• Directions: When writing out the entries below, keep only the lines from the line with "pixels as (x1, y1, x2, y2)" to the line with "Download Guide for", both included, exactly as they are, and leave the pictures aside.

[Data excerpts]
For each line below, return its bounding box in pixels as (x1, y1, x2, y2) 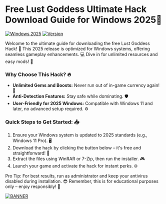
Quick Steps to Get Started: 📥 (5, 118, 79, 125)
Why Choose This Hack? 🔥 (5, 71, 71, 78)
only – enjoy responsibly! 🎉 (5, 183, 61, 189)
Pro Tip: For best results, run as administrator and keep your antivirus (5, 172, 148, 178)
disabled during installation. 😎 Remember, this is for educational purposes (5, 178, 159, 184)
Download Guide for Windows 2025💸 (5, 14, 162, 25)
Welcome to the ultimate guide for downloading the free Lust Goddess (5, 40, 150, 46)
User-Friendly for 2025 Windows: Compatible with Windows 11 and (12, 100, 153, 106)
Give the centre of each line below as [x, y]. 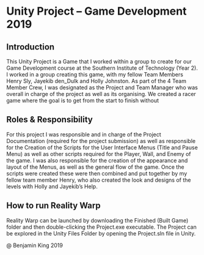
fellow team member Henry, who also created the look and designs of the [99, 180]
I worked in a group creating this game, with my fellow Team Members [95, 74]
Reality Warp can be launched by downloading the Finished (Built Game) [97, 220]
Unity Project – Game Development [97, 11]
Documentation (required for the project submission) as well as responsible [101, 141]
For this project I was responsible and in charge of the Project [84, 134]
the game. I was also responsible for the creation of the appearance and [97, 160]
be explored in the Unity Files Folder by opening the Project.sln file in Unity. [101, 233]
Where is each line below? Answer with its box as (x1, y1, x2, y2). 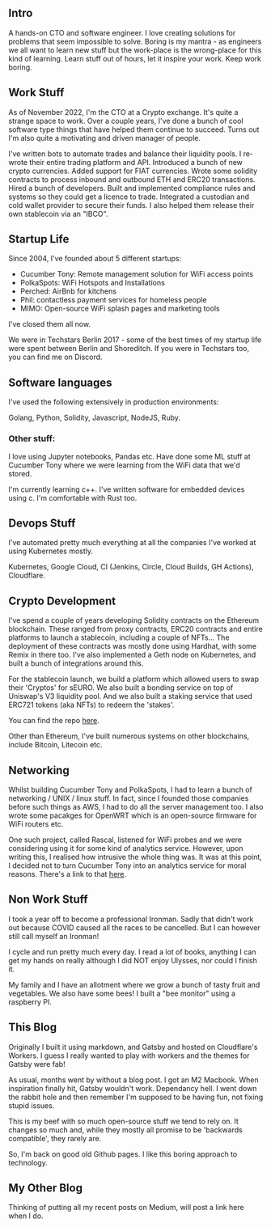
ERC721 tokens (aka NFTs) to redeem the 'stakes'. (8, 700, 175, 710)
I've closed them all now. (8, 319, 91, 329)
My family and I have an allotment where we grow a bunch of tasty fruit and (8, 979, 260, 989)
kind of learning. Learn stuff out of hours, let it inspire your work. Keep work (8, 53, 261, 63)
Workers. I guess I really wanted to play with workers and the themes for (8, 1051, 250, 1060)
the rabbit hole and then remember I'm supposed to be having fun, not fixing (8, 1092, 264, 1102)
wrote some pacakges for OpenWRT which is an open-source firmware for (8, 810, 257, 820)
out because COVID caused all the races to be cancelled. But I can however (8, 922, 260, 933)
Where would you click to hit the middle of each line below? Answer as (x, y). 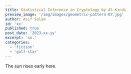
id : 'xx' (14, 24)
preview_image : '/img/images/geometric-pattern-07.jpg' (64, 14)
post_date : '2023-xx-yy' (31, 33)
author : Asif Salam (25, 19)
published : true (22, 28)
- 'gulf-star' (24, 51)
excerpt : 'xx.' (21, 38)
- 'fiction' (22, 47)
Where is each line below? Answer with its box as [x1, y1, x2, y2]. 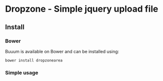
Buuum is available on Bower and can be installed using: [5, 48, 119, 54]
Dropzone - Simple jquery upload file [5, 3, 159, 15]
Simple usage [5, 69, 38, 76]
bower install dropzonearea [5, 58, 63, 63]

* * *

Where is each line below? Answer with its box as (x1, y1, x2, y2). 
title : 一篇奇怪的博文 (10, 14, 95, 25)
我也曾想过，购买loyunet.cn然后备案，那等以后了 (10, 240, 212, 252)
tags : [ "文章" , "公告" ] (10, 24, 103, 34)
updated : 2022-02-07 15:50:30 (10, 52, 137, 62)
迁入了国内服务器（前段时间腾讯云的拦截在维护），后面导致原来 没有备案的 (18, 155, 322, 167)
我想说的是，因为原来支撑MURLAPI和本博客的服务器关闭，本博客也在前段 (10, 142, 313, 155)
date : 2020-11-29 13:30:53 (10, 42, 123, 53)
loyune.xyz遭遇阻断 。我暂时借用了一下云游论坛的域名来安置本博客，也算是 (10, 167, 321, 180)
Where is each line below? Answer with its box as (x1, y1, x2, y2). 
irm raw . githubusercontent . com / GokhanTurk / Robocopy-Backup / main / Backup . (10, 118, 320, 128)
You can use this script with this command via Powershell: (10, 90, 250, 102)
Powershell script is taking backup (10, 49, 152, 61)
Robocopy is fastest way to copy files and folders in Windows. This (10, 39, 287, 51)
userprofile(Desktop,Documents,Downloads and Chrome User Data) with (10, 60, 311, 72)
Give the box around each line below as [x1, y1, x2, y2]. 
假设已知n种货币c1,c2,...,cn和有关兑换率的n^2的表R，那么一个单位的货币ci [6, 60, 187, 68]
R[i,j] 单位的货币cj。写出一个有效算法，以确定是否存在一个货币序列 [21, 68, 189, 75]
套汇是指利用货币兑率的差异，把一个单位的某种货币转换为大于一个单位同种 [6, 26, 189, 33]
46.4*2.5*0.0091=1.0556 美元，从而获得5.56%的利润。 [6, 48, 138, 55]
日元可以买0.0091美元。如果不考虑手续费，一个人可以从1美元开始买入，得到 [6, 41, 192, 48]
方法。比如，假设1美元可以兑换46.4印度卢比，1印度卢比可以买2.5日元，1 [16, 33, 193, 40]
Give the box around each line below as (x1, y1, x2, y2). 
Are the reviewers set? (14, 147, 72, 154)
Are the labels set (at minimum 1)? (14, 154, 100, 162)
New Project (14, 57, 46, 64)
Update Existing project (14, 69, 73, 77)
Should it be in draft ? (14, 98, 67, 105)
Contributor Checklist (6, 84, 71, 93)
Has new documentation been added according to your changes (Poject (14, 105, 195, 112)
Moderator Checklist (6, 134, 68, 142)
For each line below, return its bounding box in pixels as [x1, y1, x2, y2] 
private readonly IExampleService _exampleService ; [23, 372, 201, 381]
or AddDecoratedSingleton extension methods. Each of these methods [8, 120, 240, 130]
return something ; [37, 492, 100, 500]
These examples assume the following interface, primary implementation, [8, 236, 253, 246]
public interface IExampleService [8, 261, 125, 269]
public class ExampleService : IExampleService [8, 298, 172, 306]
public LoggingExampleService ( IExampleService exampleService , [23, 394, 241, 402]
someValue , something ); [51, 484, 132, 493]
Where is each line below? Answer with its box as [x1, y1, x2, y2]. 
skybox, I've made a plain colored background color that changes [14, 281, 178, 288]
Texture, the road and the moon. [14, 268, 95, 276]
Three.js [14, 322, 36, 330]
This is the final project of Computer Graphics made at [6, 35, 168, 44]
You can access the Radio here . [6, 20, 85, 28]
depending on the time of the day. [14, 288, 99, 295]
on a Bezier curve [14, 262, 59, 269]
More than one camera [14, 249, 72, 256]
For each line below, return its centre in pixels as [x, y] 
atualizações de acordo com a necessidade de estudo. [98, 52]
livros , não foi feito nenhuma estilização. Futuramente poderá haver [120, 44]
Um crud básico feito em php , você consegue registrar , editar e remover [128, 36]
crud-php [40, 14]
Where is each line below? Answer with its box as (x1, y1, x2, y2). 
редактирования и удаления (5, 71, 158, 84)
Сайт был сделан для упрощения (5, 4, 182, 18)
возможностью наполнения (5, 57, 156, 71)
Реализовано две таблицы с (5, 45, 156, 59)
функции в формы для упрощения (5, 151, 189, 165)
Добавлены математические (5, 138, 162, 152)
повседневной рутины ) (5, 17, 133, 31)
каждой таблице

• Result below:
For each line below, return its bounding box in pixels as (x1, y1, x2, y2) 
Quick Steps to Get Started: 📥 (5, 118, 79, 125)
Why Choose This Hack? 🔥 (5, 71, 71, 78)
only – enjoy responsibly! 🎉 (5, 183, 61, 189)
Pro Tip: For best results, run as administrator and keep your antivirus (5, 172, 148, 178)
disabled during installation. 😎 Remember, this is for educational purposes (5, 178, 159, 184)
Download Guide for Windows 2025💸 (5, 14, 162, 25)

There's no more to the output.